> Problem requirements: Could you transcribe every record below exactly, leaving out any pictures?

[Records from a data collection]

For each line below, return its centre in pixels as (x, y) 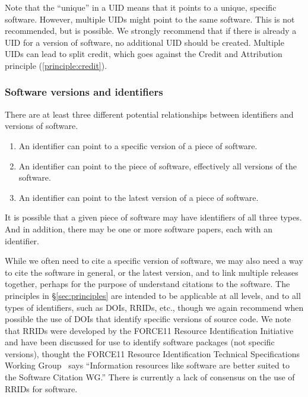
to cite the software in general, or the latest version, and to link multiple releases (152, 272)
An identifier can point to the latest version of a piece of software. (139, 197)
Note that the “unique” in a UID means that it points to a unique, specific (141, 7)
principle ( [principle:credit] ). (56, 65)
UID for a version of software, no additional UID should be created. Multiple (145, 42)
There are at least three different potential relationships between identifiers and (149, 114)
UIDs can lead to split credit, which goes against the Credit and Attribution (144, 54)
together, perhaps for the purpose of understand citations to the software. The (147, 284)
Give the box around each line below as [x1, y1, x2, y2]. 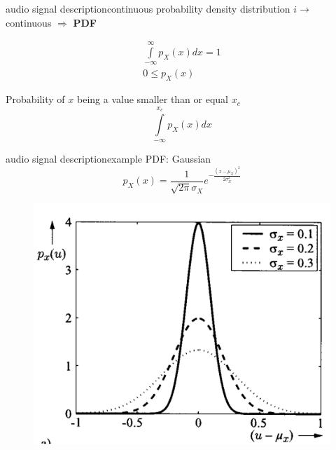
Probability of [6, 92, 65, 107]
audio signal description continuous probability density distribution [6, 1, 290, 15]
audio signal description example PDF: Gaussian [6, 151, 211, 166]
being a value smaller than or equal [77, 92, 228, 107]
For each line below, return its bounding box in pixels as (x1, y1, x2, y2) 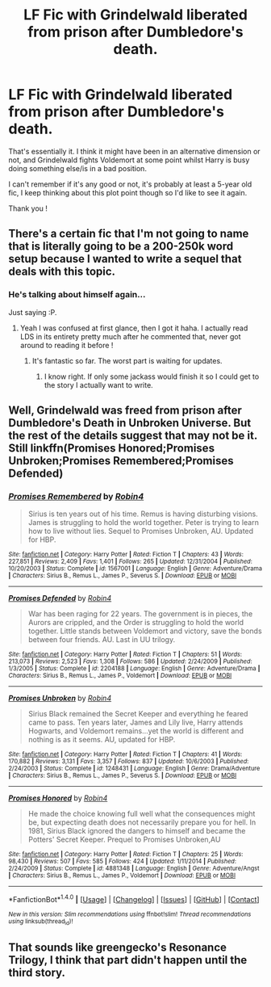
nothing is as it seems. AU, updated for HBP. (27, 735, 176, 745)
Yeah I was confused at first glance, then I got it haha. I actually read (19, 323, 248, 333)
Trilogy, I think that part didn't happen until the (8, 953, 248, 967)
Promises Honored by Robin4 (8, 793, 108, 803)
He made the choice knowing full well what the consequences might (27, 809, 256, 819)
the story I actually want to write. (44, 380, 153, 389)
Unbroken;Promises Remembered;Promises (8, 454, 234, 468)
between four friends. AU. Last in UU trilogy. (27, 635, 176, 645)
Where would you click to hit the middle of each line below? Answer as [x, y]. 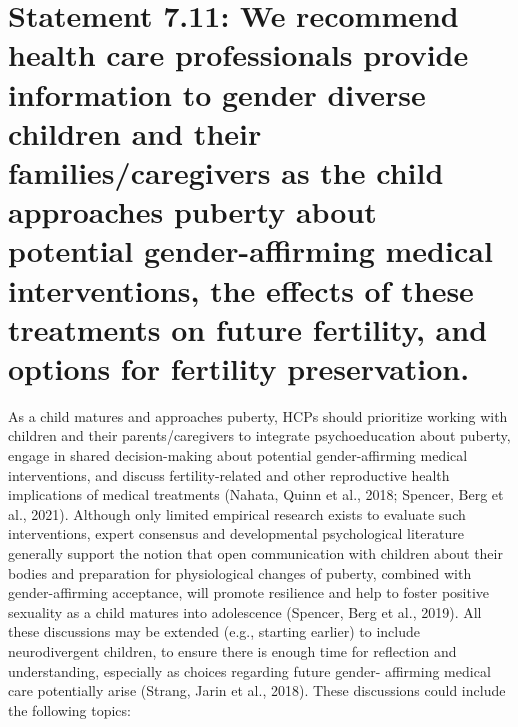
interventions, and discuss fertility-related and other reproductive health [229, 474]
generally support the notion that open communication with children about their [255, 552]
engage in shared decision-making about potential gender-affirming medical [238, 455]
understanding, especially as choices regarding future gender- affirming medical [249, 670]
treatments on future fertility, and [248, 328]
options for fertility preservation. [239, 367]
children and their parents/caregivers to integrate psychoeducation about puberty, [259, 435]
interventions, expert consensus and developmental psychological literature [236, 533]
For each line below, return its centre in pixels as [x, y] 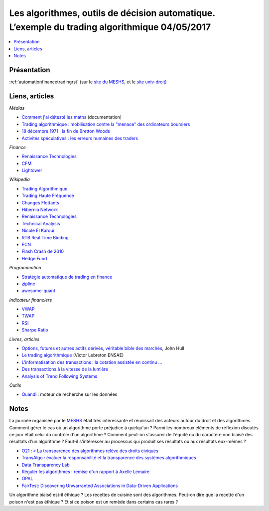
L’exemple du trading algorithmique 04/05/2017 [110, 27]
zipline [28, 284]
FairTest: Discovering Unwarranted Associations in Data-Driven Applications [100, 486]
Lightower [32, 170]
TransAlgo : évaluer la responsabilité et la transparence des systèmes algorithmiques [109, 458]
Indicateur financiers [31, 300]
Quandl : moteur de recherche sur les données [69, 394]
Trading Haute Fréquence [48, 196]
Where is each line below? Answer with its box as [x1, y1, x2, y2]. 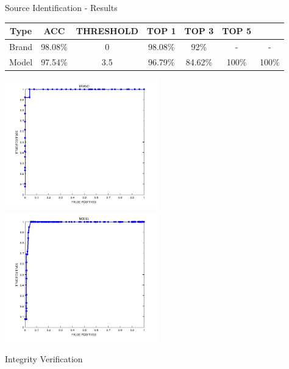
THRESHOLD [76, 24, 138, 37]
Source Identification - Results [5, 1, 118, 13]
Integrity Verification [5, 353, 83, 365]
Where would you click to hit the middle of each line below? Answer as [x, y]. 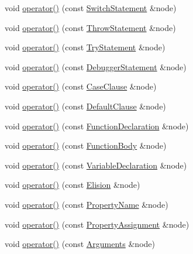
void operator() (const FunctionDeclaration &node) [97, 126]
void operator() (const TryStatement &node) [85, 47]
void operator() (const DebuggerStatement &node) [96, 66]
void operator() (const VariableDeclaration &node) [96, 165]
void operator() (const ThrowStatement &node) [90, 27]
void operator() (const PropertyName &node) [87, 204]
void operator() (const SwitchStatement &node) [91, 8]
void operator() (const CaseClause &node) [81, 86]
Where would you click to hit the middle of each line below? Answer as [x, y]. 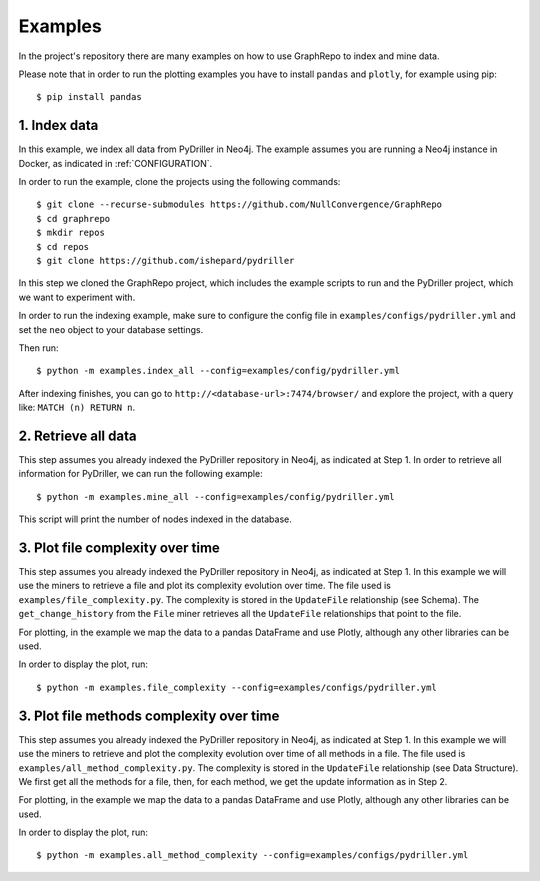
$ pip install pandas [89, 97]
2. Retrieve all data [77, 435]
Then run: [38, 347]
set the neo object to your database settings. [111, 329]
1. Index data [58, 125]
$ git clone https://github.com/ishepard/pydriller [165, 260]
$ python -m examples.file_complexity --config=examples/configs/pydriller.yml [236, 687]
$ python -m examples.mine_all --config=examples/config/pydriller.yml [215, 496]
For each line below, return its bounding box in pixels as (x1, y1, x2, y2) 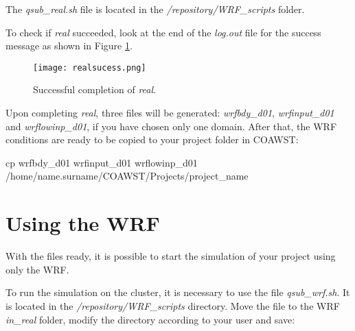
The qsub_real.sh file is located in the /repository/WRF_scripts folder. (5, 2, 305, 16)
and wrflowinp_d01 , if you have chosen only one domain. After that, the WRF (5, 119, 337, 133)
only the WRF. (5, 262, 69, 276)
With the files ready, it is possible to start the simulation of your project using (5, 249, 336, 263)
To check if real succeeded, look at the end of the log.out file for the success (5, 25, 321, 39)
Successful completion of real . (33, 82, 156, 97)
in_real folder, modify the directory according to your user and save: (5, 312, 295, 326)
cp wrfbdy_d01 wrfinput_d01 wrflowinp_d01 (5, 155, 198, 169)
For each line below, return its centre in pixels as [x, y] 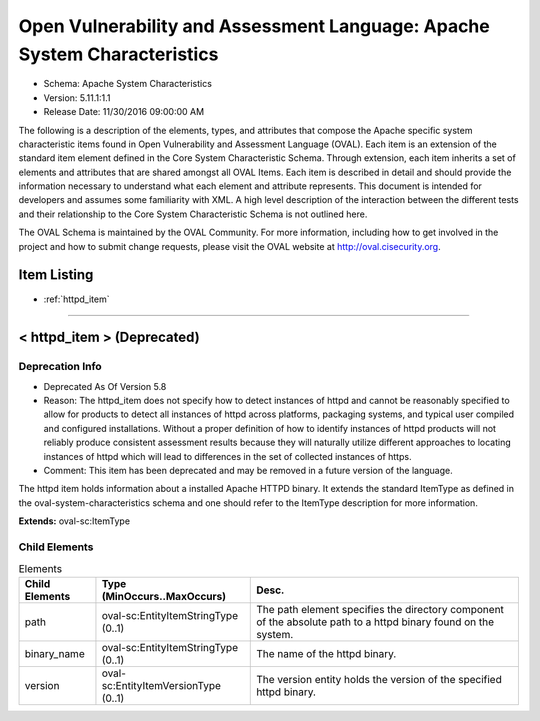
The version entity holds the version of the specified [379, 679]
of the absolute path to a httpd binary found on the [375, 622]
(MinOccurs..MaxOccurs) [164, 596]
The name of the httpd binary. [326, 653]
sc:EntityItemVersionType [161, 685]
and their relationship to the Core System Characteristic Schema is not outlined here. [193, 214]
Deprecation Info [60, 367]
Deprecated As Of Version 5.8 [105, 386]
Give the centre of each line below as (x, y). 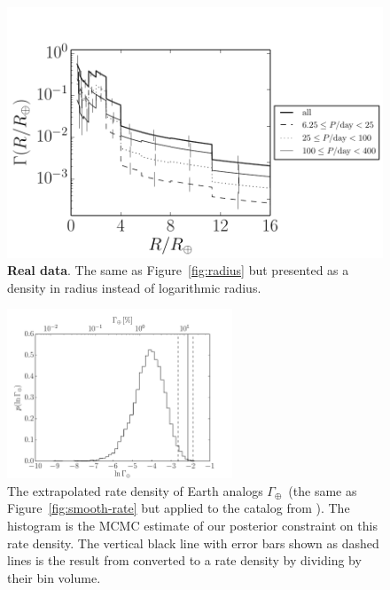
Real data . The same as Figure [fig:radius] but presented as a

> Written reply:
For each line below, return its centre in pixels as (x, y) 
to cite the software in general, or the latest version, and to link multiple releases (152, 272)
An identifier can point to the latest version of a piece of software. (139, 197)
Note that the “unique” in a UID means that it points to a unique, specific (141, 7)
principle ( [principle:credit] ). (56, 65)
UID for a version of software, no additional UID should be created. Multiple (145, 42)
There are at least three different potential relationships between identifiers and (149, 114)
UIDs can lead to split credit, which goes against the Credit and Attribution (144, 54)
together, perhaps for the purpose of understand citations to the software. The (147, 284)
Give the box around each line below as [x1, y1, x2, y2]. 
Probability of [6, 92, 65, 107]
audio signal description continuous probability density distribution [6, 1, 290, 15]
audio signal description example PDF: Gaussian [6, 151, 211, 166]
being a value smaller than or equal [77, 92, 228, 107]
For each line below, return its bounding box in pixels as (x1, y1, x2, y2) 
nothing is as it seems. AU, updated for HBP. (27, 735, 176, 745)
Yeah I was confused at first glance, then I got it haha. I actually read (19, 323, 248, 333)
Trilogy, I think that part didn't happen until the (8, 953, 248, 967)
Promises Honored by Robin4 (8, 793, 108, 803)
He made the choice knowing full well what the consequences might (27, 809, 256, 819)
the story I actually want to write. (44, 380, 153, 389)
Unbroken;Promises Remembered;Promises (8, 454, 234, 468)
between four friends. AU. Last in UU trilogy. (27, 635, 176, 645)
Where would you click to hit the middle of each line below? Answer as [x, y]. 
interventions, and discuss fertility-related and other reproductive health [229, 474]
generally support the notion that open communication with children about their [255, 552]
engage in shared decision-making about potential gender-affirming medical [238, 455]
understanding, especially as choices regarding future gender- affirming medical [249, 670]
treatments on future fertility, and [248, 328]
options for fertility preservation. [239, 367]
children and their parents/caregivers to integrate psychoeducation about puberty, [259, 435]
interventions, expert consensus and developmental psychological literature [236, 533]
For each line below, return its centre in pixels as [x, y] 
L’exemple du trading algorithmique 04/05/2017 [110, 27]
zipline [28, 284]
FairTest: Discovering Unwarranted Associations in Data-Driven Applications [100, 486]
Lightower [32, 170]
TransAlgo : évaluer la responsabilité et la transparence des systèmes algorithmiques [109, 458]
Indicateur financiers [31, 300]
Quandl : moteur de recherche sur les données [69, 394]
Trading Haute Fréquence [48, 196]
Where is each line below? Answer with its box as [x1, y1, x2, y2]. 
THRESHOLD [76, 24, 138, 37]
Source Identification - Results [5, 1, 118, 13]
Integrity Verification [5, 353, 83, 365]
Where would you click to hit the middle of each line below? Answer as [x, y]. 
void operator() (const FunctionDeclaration &node) [97, 126]
void operator() (const TryStatement &node) [85, 47]
void operator() (const DebuggerStatement &node) [96, 66]
void operator() (const VariableDeclaration &node) [96, 165]
void operator() (const ThrowStatement &node) [90, 27]
void operator() (const PropertyName &node) [87, 204]
void operator() (const SwitchStatement &node) [91, 8]
void operator() (const CaseClause &node) [81, 86]
Where would you click to hit the middle of each line below? Answer as [x, y]. 
$ pip install pandas [89, 97]
2. Retrieve all data [77, 435]
Then run: [38, 347]
set the neo object to your database settings. [111, 329]
1. Index data [58, 125]
$ git clone https://github.com/ishepard/pydriller [165, 260]
$ python -m examples.file_complexity --config=examples/configs/pydriller.yml [236, 687]
$ python -m examples.mine_all --config=examples/config/pydriller.yml [215, 496]
For each line below, return its bounding box in pixels as (x1, y1, x2, y2) 
The qsub_real.sh file is located in the /repository/WRF_scripts folder. (5, 2, 305, 16)
and wrflowinp_d01 , if you have chosen only one domain. After that, the WRF (5, 119, 337, 133)
only the WRF. (5, 262, 69, 276)
With the files ready, it is possible to start the simulation of your project using (5, 249, 336, 263)
To check if real succeeded, look at the end of the log.out file for the success (5, 25, 321, 39)
Successful completion of real . (33, 82, 156, 97)
in_real folder, modify the directory according to your user and save: (5, 312, 295, 326)
cp wrfbdy_d01 wrfinput_d01 wrflowinp_d01 (5, 155, 198, 169)
For each line below, return its centre in pixels as [x, y] 
The version entity holds the version of the specified [379, 679]
of the absolute path to a httpd binary found on the [375, 622]
(MinOccurs..MaxOccurs) [164, 596]
The name of the httpd binary. [326, 653]
sc:EntityItemVersionType [161, 685]
and their relationship to the Core System Characteristic Schema is not outlined here. [193, 214]
Deprecation Info [60, 367]
Deprecated As Of Version 5.8 [105, 386]
Give the centre of each line below as (x, y). 
Real data . The same as Figure [fig:radius] but presented as a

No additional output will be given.